A qualitative study of GP, NP and patient views about the use of rapid streptococcal antigen detection tests (RADTs) in primary care: 'swamped with sore throats?'.
OBJECTIVE: To explore patient and healthcare professionals' (HCP) views of clinical scores and rapid streptococcal antigen detection tests (RADTs) for acute sore throat. DESIGN: Qualitative semistructured interview study. SETTING: UK primary care. PARTICIPANTS: General practitioners (GPs), nurse practitioners (NPs) and patients from general practices across Hampshire, Oxfordshire and the West Midlands who were participating in the Primary Care Streptococcal Management (PRISM) study.

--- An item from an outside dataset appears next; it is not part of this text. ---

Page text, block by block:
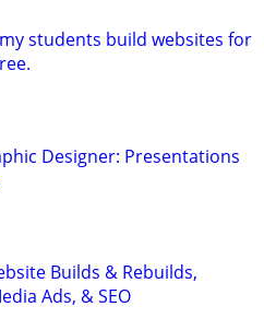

METHOD: Semistructured, face-to-face and phone interviews were conducted with GPs, NPs and patients from general practices across Hampshire, Oxfordshire and the West Midlands. RESULTS: 51 participants took part in the study. Of these, 42 were HCPs (29 GPs and 13 NPs) and 9 were patients. HCPs could see a positive role for RADTs in terms of reassurance, as an educational tool for patients, and for aiding inexperienced practitioners, but also had major concerns about RADT use in clinical practice. Particular concerns included the validity of the tests (the role of other bacteria, and carrier states), the tension and possible disconnect with clinical assessment and intuition, the issues of time and resource use and the potential for medicalisation of self-limiting illness. In contrast, however, experience of using RADTs over time seemed to make some participants more positive about using the tests. Moreover, patients were much more positive about the place of RADTs in providing reassurance and in limiting their antibiotic use. CONCLUSIONS: It is unlikely that RADTs will have a (comfortable) place in clinical practice in the near future until health professionals' concerns are met, and they have direct experience of using them. The routine use of clinical scoring systems for acute upper respiratory illness also face important barriers related to clinicians' perceptions of their utility in the face of clinician experience and intuition.